## EXERCISE BRIEF
An exact reproduction of all the data is needed, with no images in it.
··· RECORDS ···
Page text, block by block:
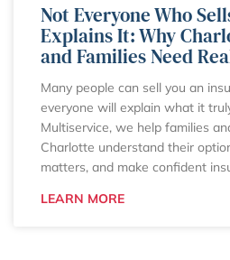
Not Everyone Who
Explains It: Why
and Families Need
Many people can sell you an
everyone will explain what it
Multiservice, we help families
Charlotte understand their
matters, and make confident
LEARN MORE
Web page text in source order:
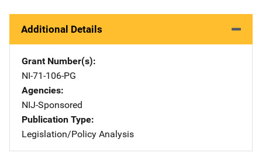
Additional Details
Grant Number(s)
NI-71-106-PG
Agencies
NIJ-Sponsored
Publication Type
Legislation/Policy Analysis
···
## RESULT
Page text, block by block:
Not Everyone Who
Explains It: Why
and Families Need
Many people can sell you an
everyone will explain what it
Multiservice, we help families
Charlotte understand their
matters, and make confident
LEARN MORE
Web page text in source order:
Additional Details
Grant Number(s)
NI-71-106-PG
Agencies
NIJ-Sponsored
Publication Type
Legislation/Policy Analysis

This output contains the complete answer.